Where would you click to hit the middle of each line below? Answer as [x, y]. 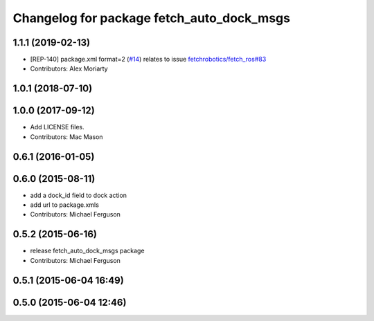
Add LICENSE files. [57, 127]
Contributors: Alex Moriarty [69, 68]
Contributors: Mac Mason [66, 137]
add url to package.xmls [65, 205]
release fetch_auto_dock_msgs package [87, 251]
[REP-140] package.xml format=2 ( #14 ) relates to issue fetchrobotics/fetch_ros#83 [148, 59]
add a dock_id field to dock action [79, 195]
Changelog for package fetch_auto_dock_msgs [152, 18]
_ _ _ _ _
**TASK DETAILS:**
What are the lines of the data above that include the string "Contributors"? Copy them.

**EXERCISE ANSWER:**
Contributors: Alex Moriarty [69, 68]
Contributors: Mac Mason [66, 137]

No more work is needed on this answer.